Stored records:

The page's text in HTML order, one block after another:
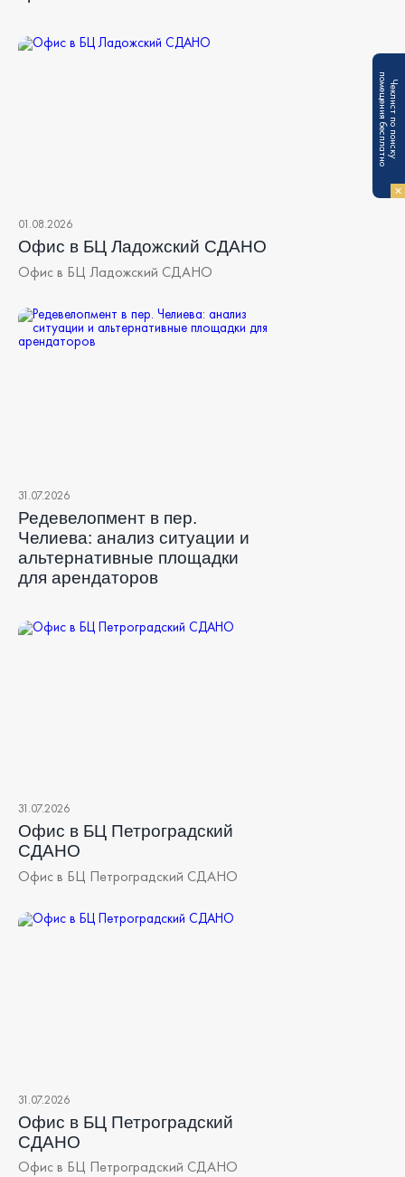
01.08.2026
Офис в БЦ Ладожский СДАНО
Офис в БЦ Ладожский СДАНО
31.07.2026
Редевелопмент в пер.
Челиева: анализ ситуации и
альтернативные площадки
для арендаторов
31.07.2026
Офис в БЦ Петроградский
СДАНО
Офис в БЦ Петроградский СДАНО
31.07.2026
Офис в БЦ Петроградский
СДАНО
Офис в БЦ Петроградский СДАНО
Ч
е
к
л
и
с
т
п
о
п
о
и
с
к
у
по
м
е
щ
е
н
и
я
б
е
с
п
л
а
т
н
о

• Instructions to follow
The copy you produce must hold all the records above exactly and none of their pictures.

• Solution to the problem
The page's text in HTML order, one block after another:
01.08.2026
Офис в БЦ Ладожский СДАНО
Офис в БЦ Ладожский СДАНО
31.07.2026
Редевелопмент в пер.
Челиева: анализ ситуации и
альтернативные площадки
для арендаторов
31.07.2026
Офис в БЦ Петроградский
СДАНО
Офис в БЦ Петроградский СДАНО
31.07.2026
Офис в БЦ Петроградский
СДАНО
Офис в БЦ Петроградский СДАНО
Ч
е
к
л
и
с
т
п
о
п
о
и
с
к
у
по
м
е
щ
е
н
и
я
б
е
с
п
л
а
т
н
о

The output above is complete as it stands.